Rape of Lucretia, Vecelli
Secret visits found that it was Sextus’s cousin's
wife, Lucretia, who was the most beautiful and the most dutiful. Struck by her beauty,
Sextus returned to rape her with threats.
She later confessed what happened to her husband and then
suicided. The (patrician) people’s assembly was called, and for this and other
excesses, Tarquin’s ‘imperium’ was revoked. He was to be exiled and twin
consuls appointed to rule Rome (with an election each year to limit their power).
When word of the uprising reached the king, he abandoned
Ardea, and sought support from his Etruscan and Latin allies to march on Rome. Several
attempts by him to regain his throne resulted in desperate battles. The most
famous one was the assault by the Etruscan king Lars Porsena which led to the
heroic deeds of Publius Horatius Cocles defending the bridge across the Tiber,
allowing the Romans to retreat and the bridge be destroyed behind him.
Sextus was murdered by fellow Latins, and Superbus eventually
went into exile in the Greek colony, Cumae, south of Rome.
But is this really
what happened ?
“The victor
will always be the judge, and the vanquished the accused”.
an oft repeated adage, paraphrased
by Hermann Göring at his Nuremburg
trial
As mentioned in the last blog, we have no written record of this time. For hundreds of years the only versions available were colourful tales often told by professional story tellers.
Adding to this, the victorious senators would have been keen to besmirch
the reputation of the last king, as far as they could. All those who later gained power in the new Republic would hardly be interested in rehabilitating his reputation. Despite all this, Superbus hardly seems pure and innocent.
At the very least, he suppressed the Senate. He likely murdered opponents. Of course this was the sharper edge of politics at the time. In a similar way, as soon as he was displaced, the rebels
began killing his supporters for 'treason'.
Were the previous kings so much better?
Priscus was assassinated, partly by a mob led by the sons
of the previous king.
And if Servius was such a great and popular king, how could he be so
easily displaced, to die in the streets, alone and friendless, abandoned even by
his own servants, and then driven over by his own daughter?
Some Patricians were involved in the plots to unseat the last
three kings. Ambition had to play a part in this. Perhaps Superbus bypassing the Senate challenged powerful Patrician factions.
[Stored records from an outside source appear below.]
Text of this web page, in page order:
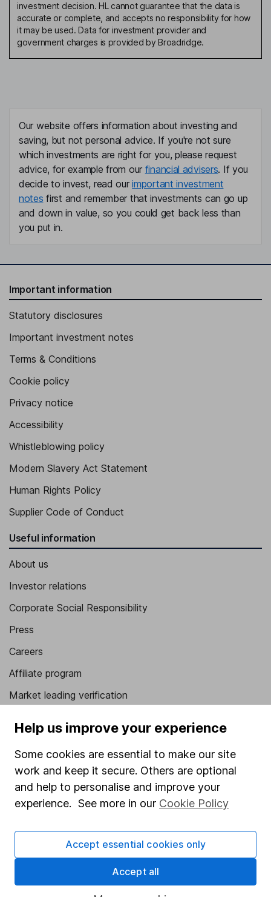
investment decision. HL cannot guarantee that the data is
accurate or complete, and accepts no responsibility for how
it may be used. Data for investment provider and
government charges is provided by Broadridge.
Our website offers information about investing and
saving, but not personal advice. If you're not sure
which investments are right for you, please request
advice, for example from our financial advisers. If you
decide to invest, read ourimportant investment
notes first and remember that investments can go up
and down in value, so you could get back less than
you put in.
Important information
Statutory disclosures
Important investment notes
Terms & Conditions
Cookie policy
Privacy notice
Accessibility
Whistleblowing policy
Modern Slavery Act Statement
Human Rights Policy
Supplier Code of Conduct
Useful information
About us
Investor relations
Corporate Social Responsibility
Press
Careers
Affiliate program
Market leading verification
Stocks and Shares ISA
SIPP
Fund dealing
Share Exchange
Pension drawdown
Help us improve your experience
Some cookies are essential to make our site
work and keep it secure. Others are optional
and help to personalise and improve your
experience. See more in our Cookie Policy
Accept essential cookies only
Accept all
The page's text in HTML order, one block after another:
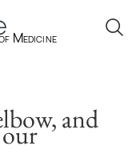
Medicine
and
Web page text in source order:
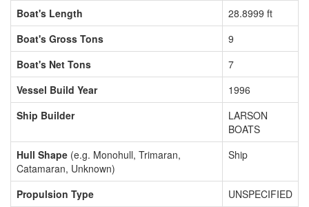
Boat's Length
28.8999 ft
Boat's Gross Tons
9
Boat's Net Tons
7
Vessel Build Year
1996
Ship Builder
LARSON
BOATS
Hull Shape (e.g. Monohull, Trimaran,
Catamaran, Unknown)
Ship
Propulsion Type UNSPECIFIED

Furthermore, while I am not an expert, I don't think it would be easy for Tulia to get her horses to trample a corpse lying in the streets. And if Lucius Tarquinus Superbus secretly hid swords in the house of an opponent to frame him, how do we find this out (if it was a secret)?
Lastly, Lucius
Tarquinus Superbus didn’t seem to lack friends in his attempts to retake his
throne, maybe he wasn’t as unpopular as we have been led to believe.
Horatius (by Hendrick Golltzius) |
There is also doubt as to whether the Etruscan king, Lars Porsena was acting for Superbus in his attack on Rome and maybe he wasn't beaten back. In one version he briefly occupied Rome.
Whatever really happened , this was a fight between the
king and the senate and in this case the senate won. It was the end of the Roman kings and affected politics
in Rome for many hundreds of years to come.